Data excerpts
-----

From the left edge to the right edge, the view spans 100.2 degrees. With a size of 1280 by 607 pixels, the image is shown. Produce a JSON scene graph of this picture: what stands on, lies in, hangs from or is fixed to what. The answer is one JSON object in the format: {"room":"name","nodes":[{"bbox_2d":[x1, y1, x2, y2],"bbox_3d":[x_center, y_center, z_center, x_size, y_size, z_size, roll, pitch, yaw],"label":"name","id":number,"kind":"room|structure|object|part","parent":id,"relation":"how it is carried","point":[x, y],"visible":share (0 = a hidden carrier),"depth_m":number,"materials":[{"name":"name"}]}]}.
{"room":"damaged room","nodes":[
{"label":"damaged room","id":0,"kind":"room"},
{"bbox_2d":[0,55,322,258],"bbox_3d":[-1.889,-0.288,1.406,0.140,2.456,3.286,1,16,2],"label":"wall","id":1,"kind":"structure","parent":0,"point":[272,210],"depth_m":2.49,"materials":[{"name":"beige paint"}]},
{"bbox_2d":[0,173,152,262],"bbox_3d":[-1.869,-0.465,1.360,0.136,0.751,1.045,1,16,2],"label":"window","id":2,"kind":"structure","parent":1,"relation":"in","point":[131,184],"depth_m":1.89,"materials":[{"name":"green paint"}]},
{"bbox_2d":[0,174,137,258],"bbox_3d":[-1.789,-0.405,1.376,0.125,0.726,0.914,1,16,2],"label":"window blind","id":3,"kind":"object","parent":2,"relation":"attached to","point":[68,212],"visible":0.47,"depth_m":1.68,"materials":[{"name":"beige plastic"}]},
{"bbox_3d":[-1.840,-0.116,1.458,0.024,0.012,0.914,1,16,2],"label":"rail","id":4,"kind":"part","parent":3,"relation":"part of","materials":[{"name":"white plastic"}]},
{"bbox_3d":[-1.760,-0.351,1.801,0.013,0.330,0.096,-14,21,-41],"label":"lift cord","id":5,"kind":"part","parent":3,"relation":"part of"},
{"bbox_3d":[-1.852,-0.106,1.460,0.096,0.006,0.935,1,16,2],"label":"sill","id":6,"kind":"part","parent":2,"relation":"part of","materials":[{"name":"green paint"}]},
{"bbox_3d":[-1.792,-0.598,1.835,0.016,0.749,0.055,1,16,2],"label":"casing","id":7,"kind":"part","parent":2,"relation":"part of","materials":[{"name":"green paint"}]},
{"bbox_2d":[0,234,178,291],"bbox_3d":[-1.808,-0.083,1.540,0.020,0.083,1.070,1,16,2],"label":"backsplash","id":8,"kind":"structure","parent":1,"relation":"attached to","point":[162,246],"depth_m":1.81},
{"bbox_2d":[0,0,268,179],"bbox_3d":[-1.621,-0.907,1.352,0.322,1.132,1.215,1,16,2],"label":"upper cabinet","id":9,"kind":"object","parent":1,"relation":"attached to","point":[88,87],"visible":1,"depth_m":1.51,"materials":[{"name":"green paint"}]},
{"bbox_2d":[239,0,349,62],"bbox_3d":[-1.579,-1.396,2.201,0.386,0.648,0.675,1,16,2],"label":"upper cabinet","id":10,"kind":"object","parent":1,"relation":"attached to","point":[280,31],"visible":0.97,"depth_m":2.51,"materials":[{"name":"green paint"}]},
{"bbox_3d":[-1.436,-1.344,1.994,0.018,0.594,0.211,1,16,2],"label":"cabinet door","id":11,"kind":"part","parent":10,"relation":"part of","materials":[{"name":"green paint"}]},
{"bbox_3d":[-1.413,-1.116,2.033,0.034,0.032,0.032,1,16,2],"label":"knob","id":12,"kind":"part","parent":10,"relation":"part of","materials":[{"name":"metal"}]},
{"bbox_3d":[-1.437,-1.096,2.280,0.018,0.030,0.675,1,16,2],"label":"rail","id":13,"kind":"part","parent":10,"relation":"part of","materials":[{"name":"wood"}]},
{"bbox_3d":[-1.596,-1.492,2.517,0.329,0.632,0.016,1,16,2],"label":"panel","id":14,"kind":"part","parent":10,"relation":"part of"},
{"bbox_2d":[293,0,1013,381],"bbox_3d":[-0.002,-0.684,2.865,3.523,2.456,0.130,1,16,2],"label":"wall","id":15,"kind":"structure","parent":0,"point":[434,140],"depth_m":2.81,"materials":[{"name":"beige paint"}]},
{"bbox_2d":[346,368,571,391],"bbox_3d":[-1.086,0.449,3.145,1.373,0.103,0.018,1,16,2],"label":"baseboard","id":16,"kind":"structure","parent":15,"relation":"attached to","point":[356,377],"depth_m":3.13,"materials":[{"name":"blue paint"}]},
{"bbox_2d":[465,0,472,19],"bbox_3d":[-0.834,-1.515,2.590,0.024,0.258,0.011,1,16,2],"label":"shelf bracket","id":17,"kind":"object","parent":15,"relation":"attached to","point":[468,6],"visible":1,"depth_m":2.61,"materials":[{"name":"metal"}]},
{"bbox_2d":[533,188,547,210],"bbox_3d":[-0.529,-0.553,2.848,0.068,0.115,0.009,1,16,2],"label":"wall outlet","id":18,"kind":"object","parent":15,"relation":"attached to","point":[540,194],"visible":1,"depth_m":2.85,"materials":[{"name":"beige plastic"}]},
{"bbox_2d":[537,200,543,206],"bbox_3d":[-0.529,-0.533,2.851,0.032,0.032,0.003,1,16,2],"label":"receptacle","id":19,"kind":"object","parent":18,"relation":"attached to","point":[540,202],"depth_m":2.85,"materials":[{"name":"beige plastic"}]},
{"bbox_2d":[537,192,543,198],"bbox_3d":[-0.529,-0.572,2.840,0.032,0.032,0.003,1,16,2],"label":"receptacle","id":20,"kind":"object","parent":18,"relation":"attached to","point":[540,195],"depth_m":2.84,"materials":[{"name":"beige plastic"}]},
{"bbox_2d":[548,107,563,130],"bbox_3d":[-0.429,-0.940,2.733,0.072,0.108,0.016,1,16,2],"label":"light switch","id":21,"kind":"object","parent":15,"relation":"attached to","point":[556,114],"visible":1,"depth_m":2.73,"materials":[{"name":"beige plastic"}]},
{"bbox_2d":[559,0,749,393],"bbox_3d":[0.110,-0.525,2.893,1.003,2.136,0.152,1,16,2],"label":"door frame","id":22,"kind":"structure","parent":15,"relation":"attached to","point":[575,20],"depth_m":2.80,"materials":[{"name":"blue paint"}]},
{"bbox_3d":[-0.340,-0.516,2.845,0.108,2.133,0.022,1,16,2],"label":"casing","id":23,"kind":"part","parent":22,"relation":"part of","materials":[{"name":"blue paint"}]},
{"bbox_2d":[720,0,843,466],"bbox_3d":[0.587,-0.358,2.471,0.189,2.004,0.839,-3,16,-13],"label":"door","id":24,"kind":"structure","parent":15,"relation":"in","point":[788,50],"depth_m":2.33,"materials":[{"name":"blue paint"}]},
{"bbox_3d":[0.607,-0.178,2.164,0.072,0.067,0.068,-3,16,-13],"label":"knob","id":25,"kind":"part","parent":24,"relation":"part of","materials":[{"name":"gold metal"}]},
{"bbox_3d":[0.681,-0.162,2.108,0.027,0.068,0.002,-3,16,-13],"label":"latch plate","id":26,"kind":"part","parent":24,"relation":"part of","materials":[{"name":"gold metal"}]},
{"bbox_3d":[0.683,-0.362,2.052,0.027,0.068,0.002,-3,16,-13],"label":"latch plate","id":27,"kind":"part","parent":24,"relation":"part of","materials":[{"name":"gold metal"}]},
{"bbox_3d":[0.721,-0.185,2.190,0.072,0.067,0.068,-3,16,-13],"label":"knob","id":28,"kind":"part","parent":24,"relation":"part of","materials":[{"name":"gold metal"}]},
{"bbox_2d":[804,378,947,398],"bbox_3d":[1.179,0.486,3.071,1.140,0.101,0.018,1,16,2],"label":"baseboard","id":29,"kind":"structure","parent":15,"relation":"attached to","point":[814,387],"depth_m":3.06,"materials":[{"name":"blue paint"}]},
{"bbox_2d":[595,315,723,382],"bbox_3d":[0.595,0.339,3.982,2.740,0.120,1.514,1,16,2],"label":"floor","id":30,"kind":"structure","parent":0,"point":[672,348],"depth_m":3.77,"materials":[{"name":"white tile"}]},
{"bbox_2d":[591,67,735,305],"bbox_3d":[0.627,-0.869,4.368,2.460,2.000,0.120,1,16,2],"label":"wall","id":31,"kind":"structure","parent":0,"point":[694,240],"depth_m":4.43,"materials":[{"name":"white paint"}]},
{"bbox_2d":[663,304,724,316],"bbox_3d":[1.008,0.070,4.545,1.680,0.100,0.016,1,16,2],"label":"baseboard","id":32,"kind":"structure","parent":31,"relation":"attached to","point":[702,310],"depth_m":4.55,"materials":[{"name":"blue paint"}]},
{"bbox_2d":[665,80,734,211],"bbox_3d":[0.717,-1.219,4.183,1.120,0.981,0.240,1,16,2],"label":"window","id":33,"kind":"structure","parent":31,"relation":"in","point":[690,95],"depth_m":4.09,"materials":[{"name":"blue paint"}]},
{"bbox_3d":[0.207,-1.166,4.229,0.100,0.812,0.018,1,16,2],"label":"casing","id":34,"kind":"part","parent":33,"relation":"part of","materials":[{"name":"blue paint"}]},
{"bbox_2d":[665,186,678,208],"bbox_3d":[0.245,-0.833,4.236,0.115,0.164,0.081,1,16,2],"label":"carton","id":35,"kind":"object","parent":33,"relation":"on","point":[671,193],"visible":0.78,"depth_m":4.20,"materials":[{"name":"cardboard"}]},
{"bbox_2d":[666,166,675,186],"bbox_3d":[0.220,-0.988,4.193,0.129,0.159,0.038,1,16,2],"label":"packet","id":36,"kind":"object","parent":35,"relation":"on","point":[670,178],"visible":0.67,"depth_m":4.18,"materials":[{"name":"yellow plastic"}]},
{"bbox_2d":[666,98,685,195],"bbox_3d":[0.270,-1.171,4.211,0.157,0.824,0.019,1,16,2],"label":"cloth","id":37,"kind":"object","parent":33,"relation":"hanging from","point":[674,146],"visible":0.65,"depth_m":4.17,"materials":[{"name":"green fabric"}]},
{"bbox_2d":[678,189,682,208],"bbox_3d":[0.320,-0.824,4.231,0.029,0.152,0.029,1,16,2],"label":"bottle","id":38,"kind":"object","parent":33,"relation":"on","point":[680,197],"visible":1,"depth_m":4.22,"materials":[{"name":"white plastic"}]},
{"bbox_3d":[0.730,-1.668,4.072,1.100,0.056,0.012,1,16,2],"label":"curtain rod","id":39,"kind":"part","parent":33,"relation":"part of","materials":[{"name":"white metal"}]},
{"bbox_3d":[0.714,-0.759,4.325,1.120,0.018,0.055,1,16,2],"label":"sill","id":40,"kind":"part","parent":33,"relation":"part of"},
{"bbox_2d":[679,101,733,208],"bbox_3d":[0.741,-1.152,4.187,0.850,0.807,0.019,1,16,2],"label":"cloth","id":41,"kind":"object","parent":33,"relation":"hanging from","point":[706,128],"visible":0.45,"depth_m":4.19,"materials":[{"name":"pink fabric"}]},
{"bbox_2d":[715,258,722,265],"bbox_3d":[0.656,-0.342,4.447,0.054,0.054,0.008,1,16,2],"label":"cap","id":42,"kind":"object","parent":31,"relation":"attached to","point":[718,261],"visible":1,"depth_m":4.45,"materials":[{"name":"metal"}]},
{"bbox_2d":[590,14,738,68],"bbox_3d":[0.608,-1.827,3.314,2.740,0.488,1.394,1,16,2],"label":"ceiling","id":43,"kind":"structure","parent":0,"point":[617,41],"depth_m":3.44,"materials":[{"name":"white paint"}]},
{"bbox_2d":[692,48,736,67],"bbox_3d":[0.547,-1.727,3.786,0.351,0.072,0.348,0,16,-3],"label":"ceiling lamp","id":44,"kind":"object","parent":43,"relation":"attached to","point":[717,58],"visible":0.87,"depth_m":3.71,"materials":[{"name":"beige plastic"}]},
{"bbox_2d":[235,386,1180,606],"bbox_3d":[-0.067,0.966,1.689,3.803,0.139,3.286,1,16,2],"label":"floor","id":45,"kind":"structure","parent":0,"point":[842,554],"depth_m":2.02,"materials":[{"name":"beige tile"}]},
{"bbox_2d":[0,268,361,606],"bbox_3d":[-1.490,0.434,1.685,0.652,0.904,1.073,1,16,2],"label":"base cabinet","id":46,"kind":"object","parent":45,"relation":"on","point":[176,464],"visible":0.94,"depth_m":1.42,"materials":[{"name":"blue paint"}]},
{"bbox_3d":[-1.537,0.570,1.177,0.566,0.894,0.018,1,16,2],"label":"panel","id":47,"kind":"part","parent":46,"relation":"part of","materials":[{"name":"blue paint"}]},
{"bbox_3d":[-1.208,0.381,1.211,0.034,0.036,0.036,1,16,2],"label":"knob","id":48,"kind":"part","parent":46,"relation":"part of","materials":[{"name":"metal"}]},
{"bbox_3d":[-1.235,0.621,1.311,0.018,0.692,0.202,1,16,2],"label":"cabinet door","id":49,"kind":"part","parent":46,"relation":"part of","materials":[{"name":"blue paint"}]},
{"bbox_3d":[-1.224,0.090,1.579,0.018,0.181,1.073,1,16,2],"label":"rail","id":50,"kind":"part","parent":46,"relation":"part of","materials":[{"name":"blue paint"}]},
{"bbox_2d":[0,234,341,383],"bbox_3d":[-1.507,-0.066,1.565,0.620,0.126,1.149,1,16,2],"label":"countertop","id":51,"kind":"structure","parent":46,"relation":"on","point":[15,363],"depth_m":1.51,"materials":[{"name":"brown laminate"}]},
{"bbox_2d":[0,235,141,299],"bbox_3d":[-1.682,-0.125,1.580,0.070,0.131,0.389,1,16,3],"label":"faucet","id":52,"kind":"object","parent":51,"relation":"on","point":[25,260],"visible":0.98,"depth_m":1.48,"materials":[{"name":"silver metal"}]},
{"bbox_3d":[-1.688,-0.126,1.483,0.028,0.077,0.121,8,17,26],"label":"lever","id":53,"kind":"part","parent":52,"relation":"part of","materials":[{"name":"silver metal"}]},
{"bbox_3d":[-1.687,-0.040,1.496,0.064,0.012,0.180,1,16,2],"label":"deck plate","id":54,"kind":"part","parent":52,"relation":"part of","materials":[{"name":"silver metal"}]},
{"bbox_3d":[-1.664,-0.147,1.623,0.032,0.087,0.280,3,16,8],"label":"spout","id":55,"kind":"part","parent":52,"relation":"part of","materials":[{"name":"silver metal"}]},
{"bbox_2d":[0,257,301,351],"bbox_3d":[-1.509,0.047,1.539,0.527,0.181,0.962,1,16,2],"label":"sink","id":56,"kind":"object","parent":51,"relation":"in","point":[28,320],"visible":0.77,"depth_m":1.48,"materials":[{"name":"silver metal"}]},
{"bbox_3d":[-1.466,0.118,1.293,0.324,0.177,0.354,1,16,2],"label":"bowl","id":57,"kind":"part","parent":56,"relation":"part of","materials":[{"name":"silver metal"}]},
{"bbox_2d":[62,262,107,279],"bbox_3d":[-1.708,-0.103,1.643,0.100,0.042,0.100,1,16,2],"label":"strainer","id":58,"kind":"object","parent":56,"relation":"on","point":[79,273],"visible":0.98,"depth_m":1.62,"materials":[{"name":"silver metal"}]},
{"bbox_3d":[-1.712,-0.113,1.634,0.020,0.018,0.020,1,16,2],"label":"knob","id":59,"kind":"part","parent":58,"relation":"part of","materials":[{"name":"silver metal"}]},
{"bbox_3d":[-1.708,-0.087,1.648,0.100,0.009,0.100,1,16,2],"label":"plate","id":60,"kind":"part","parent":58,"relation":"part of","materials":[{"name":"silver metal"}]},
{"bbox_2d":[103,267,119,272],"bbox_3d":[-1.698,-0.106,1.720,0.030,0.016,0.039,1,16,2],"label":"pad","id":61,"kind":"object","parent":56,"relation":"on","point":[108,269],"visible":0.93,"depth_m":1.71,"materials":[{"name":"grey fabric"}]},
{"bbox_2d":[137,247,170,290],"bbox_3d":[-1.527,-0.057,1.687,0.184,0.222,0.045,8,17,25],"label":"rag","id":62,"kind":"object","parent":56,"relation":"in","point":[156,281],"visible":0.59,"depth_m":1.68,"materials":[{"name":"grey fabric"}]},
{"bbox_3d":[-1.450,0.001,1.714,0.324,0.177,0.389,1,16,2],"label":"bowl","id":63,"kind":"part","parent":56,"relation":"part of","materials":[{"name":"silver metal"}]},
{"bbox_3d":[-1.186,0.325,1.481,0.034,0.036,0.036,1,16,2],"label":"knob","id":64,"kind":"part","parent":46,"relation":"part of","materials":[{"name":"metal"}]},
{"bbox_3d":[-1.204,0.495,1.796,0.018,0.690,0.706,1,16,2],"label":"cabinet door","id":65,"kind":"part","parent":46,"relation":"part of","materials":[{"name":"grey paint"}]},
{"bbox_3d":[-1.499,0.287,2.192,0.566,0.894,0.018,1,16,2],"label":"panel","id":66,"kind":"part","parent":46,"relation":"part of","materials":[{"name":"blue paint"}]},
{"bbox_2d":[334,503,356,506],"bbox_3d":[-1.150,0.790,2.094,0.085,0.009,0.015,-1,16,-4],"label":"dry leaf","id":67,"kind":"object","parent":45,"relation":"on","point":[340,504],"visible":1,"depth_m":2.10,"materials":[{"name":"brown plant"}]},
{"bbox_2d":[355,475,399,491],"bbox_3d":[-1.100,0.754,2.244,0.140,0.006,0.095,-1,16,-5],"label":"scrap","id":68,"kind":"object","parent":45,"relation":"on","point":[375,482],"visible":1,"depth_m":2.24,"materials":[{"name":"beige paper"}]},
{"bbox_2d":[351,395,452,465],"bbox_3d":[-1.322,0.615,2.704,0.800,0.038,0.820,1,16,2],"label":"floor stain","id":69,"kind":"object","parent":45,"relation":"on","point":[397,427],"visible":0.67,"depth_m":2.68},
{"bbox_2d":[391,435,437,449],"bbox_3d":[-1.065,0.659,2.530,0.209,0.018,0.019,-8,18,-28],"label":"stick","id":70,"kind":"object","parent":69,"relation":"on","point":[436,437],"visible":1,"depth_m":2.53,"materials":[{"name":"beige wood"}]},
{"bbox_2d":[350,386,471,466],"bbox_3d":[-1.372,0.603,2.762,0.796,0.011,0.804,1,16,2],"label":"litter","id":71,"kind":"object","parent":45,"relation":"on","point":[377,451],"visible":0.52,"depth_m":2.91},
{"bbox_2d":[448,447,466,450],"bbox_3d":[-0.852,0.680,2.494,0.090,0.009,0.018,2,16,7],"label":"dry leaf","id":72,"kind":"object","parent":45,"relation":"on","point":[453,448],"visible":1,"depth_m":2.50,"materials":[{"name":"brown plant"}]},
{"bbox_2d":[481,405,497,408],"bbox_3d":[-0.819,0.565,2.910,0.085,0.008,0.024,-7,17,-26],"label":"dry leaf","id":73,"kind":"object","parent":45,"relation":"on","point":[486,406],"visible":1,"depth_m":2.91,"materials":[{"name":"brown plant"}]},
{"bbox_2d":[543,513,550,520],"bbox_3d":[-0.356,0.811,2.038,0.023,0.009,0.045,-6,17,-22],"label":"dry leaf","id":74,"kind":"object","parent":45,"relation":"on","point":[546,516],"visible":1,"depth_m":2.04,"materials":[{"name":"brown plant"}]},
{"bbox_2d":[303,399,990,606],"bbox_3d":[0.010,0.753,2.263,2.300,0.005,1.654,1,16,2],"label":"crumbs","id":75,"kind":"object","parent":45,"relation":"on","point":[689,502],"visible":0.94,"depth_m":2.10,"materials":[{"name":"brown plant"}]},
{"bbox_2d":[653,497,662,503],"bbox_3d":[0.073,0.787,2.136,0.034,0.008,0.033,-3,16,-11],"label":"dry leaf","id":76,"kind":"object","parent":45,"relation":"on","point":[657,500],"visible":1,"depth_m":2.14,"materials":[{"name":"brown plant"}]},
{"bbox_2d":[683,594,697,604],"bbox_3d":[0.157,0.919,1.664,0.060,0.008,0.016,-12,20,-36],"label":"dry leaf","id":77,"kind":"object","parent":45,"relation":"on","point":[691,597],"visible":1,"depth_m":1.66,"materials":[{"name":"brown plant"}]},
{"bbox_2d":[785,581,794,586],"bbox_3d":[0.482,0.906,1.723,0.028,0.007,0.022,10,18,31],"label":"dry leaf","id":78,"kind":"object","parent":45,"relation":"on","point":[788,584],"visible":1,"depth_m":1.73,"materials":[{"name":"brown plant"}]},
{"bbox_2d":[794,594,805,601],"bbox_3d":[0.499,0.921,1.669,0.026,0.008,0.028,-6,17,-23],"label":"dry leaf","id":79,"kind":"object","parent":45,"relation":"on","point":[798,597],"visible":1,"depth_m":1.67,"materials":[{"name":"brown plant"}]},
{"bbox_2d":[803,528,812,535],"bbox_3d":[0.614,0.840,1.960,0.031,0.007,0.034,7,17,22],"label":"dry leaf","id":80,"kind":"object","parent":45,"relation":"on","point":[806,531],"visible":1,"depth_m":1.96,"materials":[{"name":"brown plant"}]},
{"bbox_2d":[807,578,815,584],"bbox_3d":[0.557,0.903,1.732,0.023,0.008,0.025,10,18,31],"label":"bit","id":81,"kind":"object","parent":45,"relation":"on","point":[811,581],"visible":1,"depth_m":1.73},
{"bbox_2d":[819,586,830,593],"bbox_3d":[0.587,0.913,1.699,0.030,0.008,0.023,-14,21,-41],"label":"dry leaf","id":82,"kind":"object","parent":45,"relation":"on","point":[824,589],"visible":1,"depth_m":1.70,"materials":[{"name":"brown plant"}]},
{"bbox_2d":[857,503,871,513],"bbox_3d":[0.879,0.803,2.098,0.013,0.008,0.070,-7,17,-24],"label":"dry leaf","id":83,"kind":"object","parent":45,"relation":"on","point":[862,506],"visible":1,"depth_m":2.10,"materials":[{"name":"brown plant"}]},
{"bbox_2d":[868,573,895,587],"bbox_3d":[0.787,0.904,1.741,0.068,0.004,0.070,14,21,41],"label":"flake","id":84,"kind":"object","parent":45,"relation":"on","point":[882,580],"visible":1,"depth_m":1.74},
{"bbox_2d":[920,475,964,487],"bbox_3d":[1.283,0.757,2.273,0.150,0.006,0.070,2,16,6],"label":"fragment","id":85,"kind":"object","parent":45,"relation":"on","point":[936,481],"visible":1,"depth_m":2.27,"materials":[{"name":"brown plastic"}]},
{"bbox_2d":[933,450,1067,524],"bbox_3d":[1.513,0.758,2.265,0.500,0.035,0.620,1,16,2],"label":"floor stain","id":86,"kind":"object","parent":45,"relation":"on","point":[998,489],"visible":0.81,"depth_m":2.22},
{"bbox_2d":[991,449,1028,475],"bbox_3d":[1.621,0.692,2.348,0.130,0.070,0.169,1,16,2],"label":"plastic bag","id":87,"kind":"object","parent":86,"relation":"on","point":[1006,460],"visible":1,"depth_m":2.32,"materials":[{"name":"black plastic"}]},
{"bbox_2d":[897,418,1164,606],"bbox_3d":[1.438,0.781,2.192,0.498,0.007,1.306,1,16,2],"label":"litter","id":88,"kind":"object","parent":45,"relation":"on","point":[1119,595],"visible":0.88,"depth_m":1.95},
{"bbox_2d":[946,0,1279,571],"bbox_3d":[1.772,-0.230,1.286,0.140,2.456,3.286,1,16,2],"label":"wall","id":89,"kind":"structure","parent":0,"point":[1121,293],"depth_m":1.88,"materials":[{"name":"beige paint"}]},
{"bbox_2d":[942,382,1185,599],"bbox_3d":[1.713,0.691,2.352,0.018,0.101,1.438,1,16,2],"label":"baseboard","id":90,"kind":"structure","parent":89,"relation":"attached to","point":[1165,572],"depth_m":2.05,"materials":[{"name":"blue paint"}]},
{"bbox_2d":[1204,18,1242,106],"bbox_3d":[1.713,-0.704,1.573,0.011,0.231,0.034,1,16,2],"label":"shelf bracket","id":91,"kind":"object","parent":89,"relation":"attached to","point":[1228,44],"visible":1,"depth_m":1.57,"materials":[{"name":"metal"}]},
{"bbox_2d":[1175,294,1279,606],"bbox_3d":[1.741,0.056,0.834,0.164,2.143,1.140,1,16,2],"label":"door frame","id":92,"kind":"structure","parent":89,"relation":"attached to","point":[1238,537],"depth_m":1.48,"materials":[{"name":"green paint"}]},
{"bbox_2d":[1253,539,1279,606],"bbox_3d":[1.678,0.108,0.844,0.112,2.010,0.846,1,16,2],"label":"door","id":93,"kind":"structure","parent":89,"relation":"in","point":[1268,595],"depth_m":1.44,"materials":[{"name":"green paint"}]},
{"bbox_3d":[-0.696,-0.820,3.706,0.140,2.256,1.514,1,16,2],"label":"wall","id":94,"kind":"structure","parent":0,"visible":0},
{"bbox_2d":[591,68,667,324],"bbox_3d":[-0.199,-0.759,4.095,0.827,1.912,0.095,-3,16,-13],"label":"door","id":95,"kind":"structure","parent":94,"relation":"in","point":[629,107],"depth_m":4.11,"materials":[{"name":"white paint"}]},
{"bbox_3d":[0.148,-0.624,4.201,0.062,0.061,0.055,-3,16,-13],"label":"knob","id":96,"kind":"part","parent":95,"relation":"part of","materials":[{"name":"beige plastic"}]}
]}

-----

Assignment: Among the lines above, which ones include the word "latch"? Copy them.

Answer box:
{"bbox_3d":[0.681,-0.162,2.108,0.027,0.068,0.002,-3,16,-13],"label":"latch plate","id":26,"kind":"part","parent":24,"relation":"part of","materials":[{"name":"gold metal"}]},
{"bbox_3d":[0.683,-0.362,2.052,0.027,0.068,0.002,-3,16,-13],"label":"latch plate","id":27,"kind":"part","parent":24,"relation":"part of","materials":[{"name":"gold metal"}]},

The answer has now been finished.